5. Bonus Competition

This portion of the lab is not required. It’s for fun and a small amount of extra credit.

For a chance at extra credit and eternal CS 45 glory, you may optionally nominate your custom page replacement algorithm to compete against other submissions.

5.1. Rules for Participation

  1. To participate, you must define a third replacement policy, numbered 3, and write a brief description of the intuition behind your policy in a file named competition.txt. Just a couple of sentences is fine. If no competition.txt file is present, your submission will not enter the competition.

  2. You may NOT look ahead in the stream of memory accesses.

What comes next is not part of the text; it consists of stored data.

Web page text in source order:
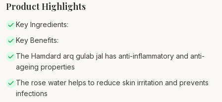
Product Highlights
Key Ingredients:
Key Benefits:
The Hamdard arq gulab jal has anti-inflammatory and anti-
ageing properties
The rose water helps to reduce skin irritation and prevents
infections
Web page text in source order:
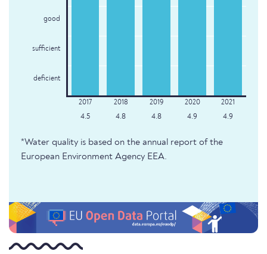
good
sufficient
deficient
4.5 4.8 4.8 4.9 4.9
*Water quality is based on the annual report of the
European Environment Agency EEA.
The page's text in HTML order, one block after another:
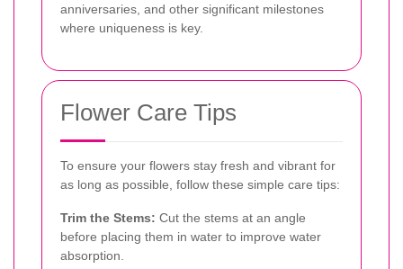
anniversaries, and other significant milestones
where uniqueness is key.
Flower Care Tips
To ensure your flowers stay fresh and vibrant for
as long as possible, follow these simple care tips:
Trim the Stems: Cut the stems at an angle
before placing them in water to improve water
absorption.
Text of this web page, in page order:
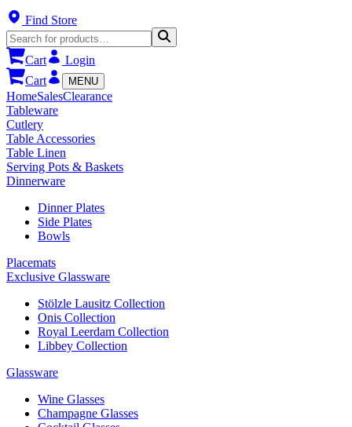
Find Store
Cart
Login
Cart
MENU
HomeSalesClearance
Tableware
Cutlery
Table Accessories
Table Linen
Serving Pots & Baskets
Dinnerware
Dinner Plates
Side Plates
Bowls
Placemats
Exclusive Glassware
Stölzle Lausitz Collection
Onis Collection
Royal Leerdam Collection
Libbey Collection
Glassware
Wine Glasses
Champagne Glasses

That is, your simulator must only consider the address it’s currently translating plus any past information that it has seen, but it may not look at the addresses that will be accessed in the future.

  3. You may NOT submit your LRU or Clock implementation as your competition submission. It needs to be a new algorithm of your design!

  4. Your policy must be deterministic. That is, given the same inputs it must always produce the same output.

5.2. Prizes

I’ll run your new policy on two address streams: one that has good locality, and another that has poor locality. For each of the two inputs, I’ll declare a winner and runner-up based on the total number of page faults. The winner gets 1 extra lab point, and the runner-up gets 1/2. In the interest of balance, a group can only win one of the two files, with the good locality file being determined first.

6. Submitting

Please remove any excessive debugging output prior to submitting.

To submit your code, commit your changes locally using git add and git commit. Then run git push while in your lab directory.